» **Entries provided**:

══════════

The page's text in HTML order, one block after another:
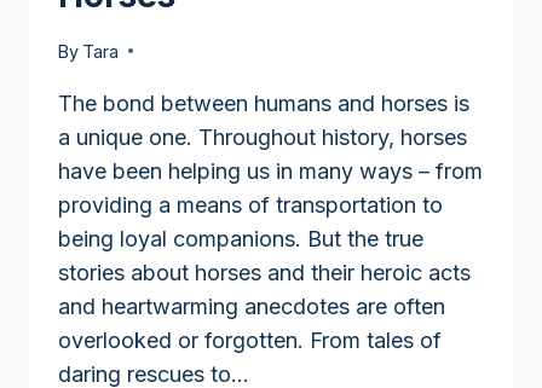
By Tara
The bond between humans and horses is
a unique one. Throughout history, horses
have been helping us in many ways – from
providing a means of transportation to
being loyal companions. But the true
stories about horses and their heroic acts
and heartwarming anecdotes are often
overlooked or forgotten. From tales of
daring rescues to…
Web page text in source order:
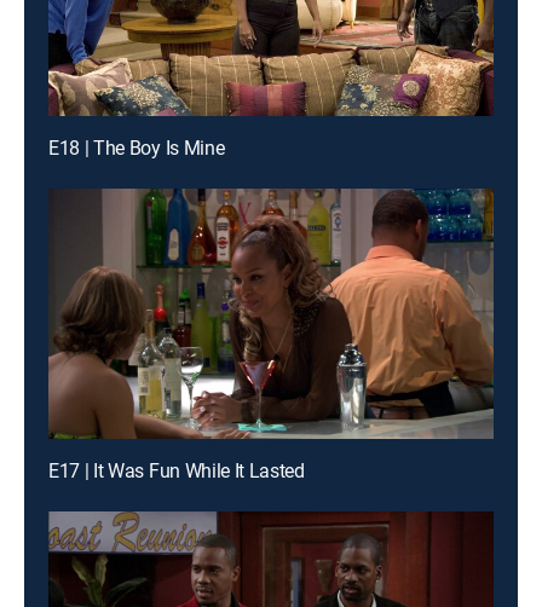
E18 | The Boy Is Mine
E17 | It Was Fun While It Lasted

══════════

» **Task**: Leave the pictures out and return each entry exactly.

» **Expected answer**:
The page's text in HTML order, one block after another:
By Tara
The bond between humans and horses is
a unique one. Throughout history, horses
have been helping us in many ways – from
providing a means of transportation to
being loyal companions. But the true
stories about horses and their heroic acts
and heartwarming anecdotes are often
overlooked or forgotten. From tales of
daring rescues to…
Web page text in source order:
E18 | The Boy Is Mine
E17 | It Was Fun While It Lasted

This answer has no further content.